Using the Memory System in Your Agent

  1. Initialize Components:

    • Ensure you have chromadb installed (pip install chromadb).
    • Import necessary classes: ChromaDBService, ChromaDBConfig, MemoryManager.
    • Load your OpenAI API key (needed for embeddings) via .env or other means.
    • Configure ChromaDBConfig, specifying at least the path for local storage and a collection_name.
    • Instantiate the service and then the manager.
    from karo.memory.services.chromadb_service import ChromaDBService, ChromaDBConfig
    from karo.memory.memory_manager import MemoryManager
    from dotenv import load_dotenv
    import os
    
    load_dotenv() # Load OPENAI_API_KEY
    
    # Configure ChromaDB
    db_path = "./my_agent_karo_db" # Choose a persistent path
    collection = "main_kb"
    chroma_config = ChromaDBConfig(path=db_path, collection_name=collection)
    
    try:
        chroma_service = ChromaDBService(config=chroma_config)
        memory_manager = MemoryManager(chroma_service=chroma_service)
        print(f"Memory system initialized using DB at: {db_path}")
    except Exception as e:
        print(f"Failed to initialize memory system: {e}")
        memory_manager = None # Handle error
    
  2. Configure Agent:

    • When creating your BaseAgentConfig, pass the initialized memory_manager instance to the memory_manager argument.
    • You can also set memory_query_results to control how many chunks are retrieved.
    from karo.core.base_agent import BaseAgent, BaseAgentConfig
    # ... other imports (provider, prompt_builder, tools)
    
    if memory_manager: # Only configure if initialization succeeded
        agent_config = BaseAgentConfig(
            provider=my_provider,
            prompt_builder=my_prompt_builder,
            memory_manager=memory_manager, # Assign the manager
            memory_query_results=5 # Retrieve top 5 results
            # tools=...
        )
        agent = BaseAgent(config=agent_config)
    else:
        # Handle case where memory couldn't be initialized
        print("Agent created without memory capabilities.")
        # agent = BaseAgent(...) # without memory_manager
    
  3. Ingest Data (Separate Script):

    • Create a separate script (like ingest_kb.py in the tutorial) to load your documents, potentially chunk them, and use memory_manager.add_memory() to store them.

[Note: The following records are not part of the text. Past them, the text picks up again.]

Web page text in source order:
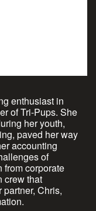
enthusiast in
of Tri-Pups. She
her youth,
paved her way
accounting
of
from corporate
crew that
Chris,
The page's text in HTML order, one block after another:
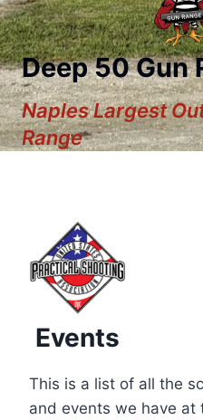
Deep 50 Gun
Naples Largest
Range
Events
This is a list of all the
and events we have at
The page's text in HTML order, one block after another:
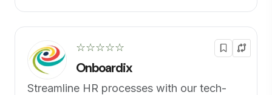
☆☆☆☆☆
Onboardix
Streamline HR processes with our tech-
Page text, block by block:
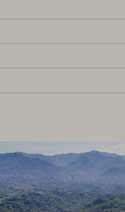
apartments, divided
and parasol or
country style, with
maker and refrigerator
with very
their guests have a
cities are all
by Margot De Kruif – My

Run this script whenever your knowledge base needs to be created or updated.
  4. Agent Interaction:

    • When you call agent.run(), the agent will automatically perform the retrieval step using the memory_manager and include the results in the prompt sent to the LLM (as handled by BaseAgent._create_initial_prompt and SystemPromptBuilder).

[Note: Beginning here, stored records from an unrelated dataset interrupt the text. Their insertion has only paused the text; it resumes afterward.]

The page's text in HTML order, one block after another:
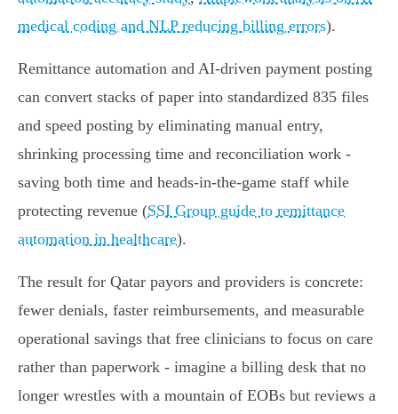
medical coding and NLP reducing billing errors).
Remittance automation and AI‑driven payment posting
can convert stacks of paper into standardized 835 files
and speed posting by eliminating manual entry,
shrinking processing time and reconciliation work -
saving both time and heads‑in‑the‑game staff while
protecting revenue (SSI Group guide to remittance
automation in healthcare).
The result for Qatar payors and providers is concrete:
fewer denials, faster reimbursements, and measurable
operational savings that free clinicians to focus on care
rather than paperwork - imagine a billing desk that no
longer wrestles with a mountain of EOBs but reviews a

Memory Tools (KnowledgeBaseQueryTool)

While the BaseAgent handles automatic retrieval for RAG context, you might also want tools that explicitly interact with memory. The tutorial example includes a KnowledgeBaseQueryTool which uses the MemoryManager internally. This allows the LLM to decide to query the KB explicitly if it needs specific information not covered by the automatic retrieval or if it wants to verify something, providing another layer of control.